> PROVIDED DATA:
++++++++++
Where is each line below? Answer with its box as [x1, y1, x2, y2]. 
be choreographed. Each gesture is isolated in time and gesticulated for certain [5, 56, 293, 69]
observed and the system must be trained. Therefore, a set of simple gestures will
++++++++++
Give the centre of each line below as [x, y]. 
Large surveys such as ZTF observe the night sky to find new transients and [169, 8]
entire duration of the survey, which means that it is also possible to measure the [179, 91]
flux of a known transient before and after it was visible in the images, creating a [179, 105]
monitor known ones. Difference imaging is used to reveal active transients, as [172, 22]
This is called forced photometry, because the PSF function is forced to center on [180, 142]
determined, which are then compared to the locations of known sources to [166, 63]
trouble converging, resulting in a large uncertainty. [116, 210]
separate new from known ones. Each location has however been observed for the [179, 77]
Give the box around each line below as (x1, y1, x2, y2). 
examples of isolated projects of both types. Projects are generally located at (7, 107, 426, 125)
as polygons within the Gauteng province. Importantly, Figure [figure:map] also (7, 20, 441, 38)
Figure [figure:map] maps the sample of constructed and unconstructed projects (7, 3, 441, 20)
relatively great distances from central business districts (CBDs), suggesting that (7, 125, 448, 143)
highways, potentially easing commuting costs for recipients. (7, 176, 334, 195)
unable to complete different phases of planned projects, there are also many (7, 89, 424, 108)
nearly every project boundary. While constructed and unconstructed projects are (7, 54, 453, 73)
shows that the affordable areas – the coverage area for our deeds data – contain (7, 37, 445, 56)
++++++++++
> EXERCISE DESCRIPTION:
Beginning at the line above that contains "Large surveys such", return each line exactly through the line that contains "shows that the", and no others.

> ANSWER SECTION:
Large surveys such as ZTF observe the night sky to find new transients and [169, 8]
entire duration of the survey, which means that it is also possible to measure the [179, 91]
flux of a known transient before and after it was visible in the images, creating a [179, 105]
monitor known ones. Difference imaging is used to reveal active transients, as [172, 22]
This is called forced photometry, because the PSF function is forced to center on [180, 142]
determined, which are then compared to the locations of known sources to [166, 63]
trouble converging, resulting in a large uncertainty. [116, 210]
separate new from known ones. Each location has however been observed for the [179, 77]
Give the box around each line below as (x1, y1, x2, y2). 
examples of isolated projects of both types. Projects are generally located at (7, 107, 426, 125)
as polygons within the Gauteng province. Importantly, Figure [figure:map] also (7, 20, 441, 38)
Figure [figure:map] maps the sample of constructed and unconstructed projects (7, 3, 441, 20)
relatively great distances from central business districts (CBDs), suggesting that (7, 125, 448, 143)
highways, potentially easing commuting costs for recipients. (7, 176, 334, 195)
unable to complete different phases of planned projects, there are also many (7, 89, 424, 108)
nearly every project boundary. While constructed and unconstructed projects are (7, 54, 453, 73)
shows that the affordable areas – the coverage area for our deeds data – contain (7, 37, 445, 56)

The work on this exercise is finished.